WHAT YOU NEED TO DO:
Transcribe exactly, and only, the lines from the one containing "The service is" through the end of the entries below, leaving the pictures out.

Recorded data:
---

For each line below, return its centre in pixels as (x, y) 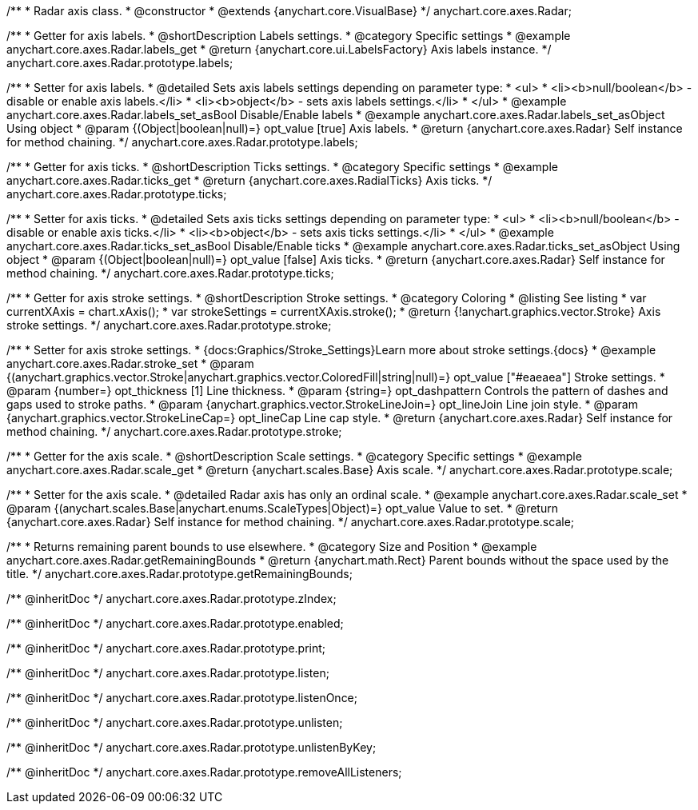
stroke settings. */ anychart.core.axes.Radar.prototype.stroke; (169, 325)
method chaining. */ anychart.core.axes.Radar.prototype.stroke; (174, 431)
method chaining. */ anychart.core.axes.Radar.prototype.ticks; (170, 273)
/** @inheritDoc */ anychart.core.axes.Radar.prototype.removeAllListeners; (204, 772)
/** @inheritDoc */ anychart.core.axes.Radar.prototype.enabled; (175, 623)
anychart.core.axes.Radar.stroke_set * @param (130, 363)
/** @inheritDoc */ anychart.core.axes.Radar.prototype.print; (166, 648)
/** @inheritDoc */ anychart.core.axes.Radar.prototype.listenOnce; (182, 698)
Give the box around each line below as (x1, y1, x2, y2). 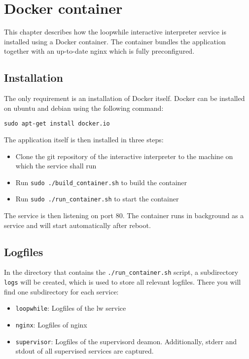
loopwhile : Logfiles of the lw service (15, 303, 126, 313)
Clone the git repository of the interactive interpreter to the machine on (15, 151, 233, 161)
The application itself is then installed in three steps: (4, 134, 164, 144)
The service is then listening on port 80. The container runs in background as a (4, 210, 244, 221)
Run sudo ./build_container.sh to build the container (15, 177, 187, 187)
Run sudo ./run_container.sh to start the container (15, 194, 179, 204)
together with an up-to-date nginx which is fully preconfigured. (4, 46, 195, 56)
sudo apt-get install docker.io (4, 120, 110, 128)
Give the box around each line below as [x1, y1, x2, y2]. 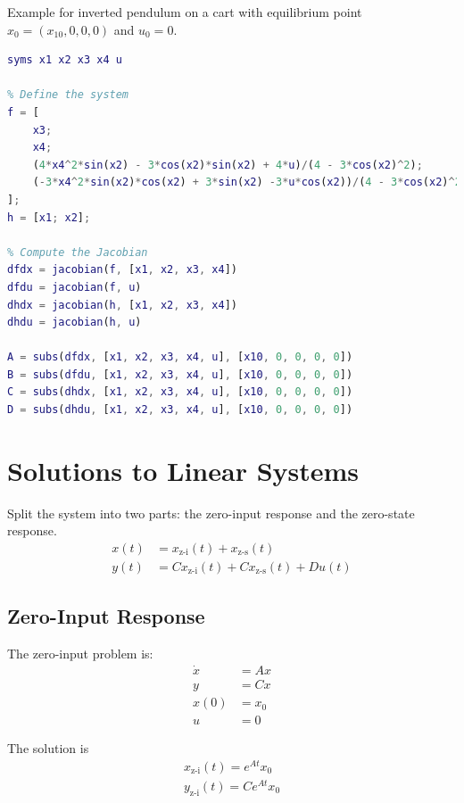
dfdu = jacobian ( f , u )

---

OUTPUT OF THE TASK:
The service is then listening on port 80. The container runs in background as a (4, 210, 244, 221)
Run sudo ./build_container.sh to build the container (15, 177, 187, 187)
Run sudo ./run_container.sh to start the container (15, 194, 179, 204)
together with an up-to-date nginx which is fully preconfigured. (4, 46, 195, 56)
sudo apt-get install docker.io (4, 120, 110, 128)
Give the box around each line below as [x1, y1, x2, y2]. 
dfdu = jacobian ( f , u )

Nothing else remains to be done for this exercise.